Разве это только смешно?! Разве любовь может быть только смешной в каком бы то ни было выражении своем?
Всю жизнь суеверно я боялась и боюсь мальчишек-подростков, их категорических суждений, потому цветы картофеля, которыми они осыпали меня с высокого дощатого забора, мне дороги, как самое, самое неопровержимое признание. Сонетом Петрарки звучали для меня их хриплые крики: «Сима лучше ата всех».
Условия нашей жизни в первых «гастролях» были не из блестящих, но трудности преодолевались. Мы не приходили в отчаяние, мы изворачивались.
Подошвы своих, довольно изношенных, ботинок Вахтангов вымазывал гуталином, чтобы уверить зрителей в непререкаемой новизне обуви. Это не кажется мне смешным: все это предпринималось не так для своего успеха, как для того, чтобы дать зрителям иллюзии настоящего, праздничного театра.
В «гастролях» я играла роли, на какие не имела никакого артистического права (мне даже совестно их назвать, эти роли), но я и тогда понимала, что они не по моим данным. Не было выхода, пришлось их играть. Взыскательность Вахтангова и моя строгость к себе и приверженность к театру позволили все же не оскорбить сцены и зрительного зала.
Сцена и зрительный зал новгород-северского театра были гораздо больше школьной сцены и школьного зала — первый раз в жизни я играла в театре! И тогда, в ранней молодости, были мне ведомы страх и стыд на сцене, чередующиеся с чувством свободы и сознанием своего права пребывания на подмостках.
И тогда, не осознавая это так, как сейчас, чувствовала: если и есть для меня дорога, то она одна: дорога творчества. Я догадывалась, что в подражании кому-либо, в повторении самых прекрасных образцов я не только ноль, но величина отрицательная. Догадка молодости была правильная. До сих пор моя жизнь на сцене проходит еще оспариваемо. Без поддержки вновь открытого в себе я поразительно нища: тогда беспощадно выступают на первый план мои многочисленные недостатки. Если же меня озаряет открытие нового существования, постижение нового характера, новой судьбы, тогда приходят ко мне и свобода и радость.
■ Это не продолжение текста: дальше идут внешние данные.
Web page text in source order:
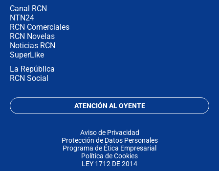
Canal RCN
NTN24
RCN Comerciales
RCN Novelas
Noticias RCN
SuperLike
La República
RCN Social
ATENCIÓN AL OYENTE
Aviso de Privacidad
Protección de Datos Personales
Programa de Ética Empresarial
Política de Cookies
LEY 1712 DE 2014
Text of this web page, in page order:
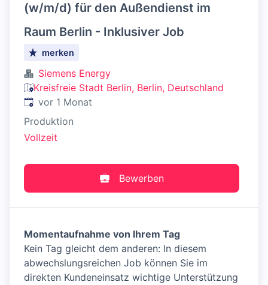
(w/m/d) für den Außendienst im
Raum Berlin - Inklusiver Job
merken
Siemens Energy
Kreisfreie Stadt Berlin, Berlin, Deutschland
Veröffentlicht:
vor 1 Monat
Produktion
Vollzeit
Bewerben
Momentaufnahme von Ihrem Tag
Kein Tag gleicht dem anderen: In diesem
abwechslungsreichen Job können Sie im
direkten Kundeneinsatz wichtige Unterstützung

Таково твердое заключение мое о самой себе сегодня, когда за плечами почти полвека сценической жизни.
Как давно, как беспредельно давно это было! Чувство молодости! Стоишь на пороге жизни, а жизнь, как водопад… А все же нет‑нет, но и разглядишь в жизни и в искусстве что-то самое важное, и вечно подвижное, и неизменное…
Из Новгорода-Северска мы вернулись в Москву, в заповедный и удивительный МХТ.
Для Дейкун и Вахтангова этот летний театральный сезон был вторым, для меня — первым. И мне еще предстоял тот экзамен, о котором сказано выше.
Художественным театром встречена была я неласково. Первый год моего пребывания в театре был очень, очень, очень и очень тяжкий. Теперь понимаю, что небрежение многих ко мне было закономерно: несмотря на самые лучшие свои намерения, самое совестливое отношение к делу, исполняла я свои служебные обязанности из рук вон плохо. Так, например, в одном из актов спектакля «У жизни в лапах» я выходила кухаркой. Вместе с остальной дворней я находилась на заднем плане. Освещена была только авансцена и все, кто там находился.
На мне был белый передник и еще что-то белое на голове. Мне надо было двигаться в разные минуты действия, чтобы это белое, прорезая темноту, за отсутствием слов выразило бы ярко все переживания кухарки.
Во время этого «выхода» я жила фантастически разнообразной творческой жизнью: тут были и «внутренние монологи», хотя в то время я понятия о них не имела, и полная жизненная биография кухарки, но все это «богатство» я, как скупец, таила в себе, внешне же была недвижимой, ни на йоту не изменяла положения тела, ни разу не охнула, не ахнула, не ухнула, только, увлекаемая примером других, раза два хлопнула в ладоши…
«Чему я тебя учил? — спросил меня в один из этих спектаклей А. И. Адашев (он играл в этом же акте какую-то эпизодическую роль). — Переживай ярче или же если не умеешь переживать, то по крайней мере пестри!» (Было в то время такое выражение.) Но я не умела «пестрить», как настойчиво ни требовали этого обстоятельства.
Какую бы хорошую подготовку ни давали драматическая школа, студия, институт театрального искусства, они не могут предотвратить состояния душевной ошарашенности, какая овладевает окончившим одно из этих художественных учреждений перед миром театра: его сценой, его зрительным залом.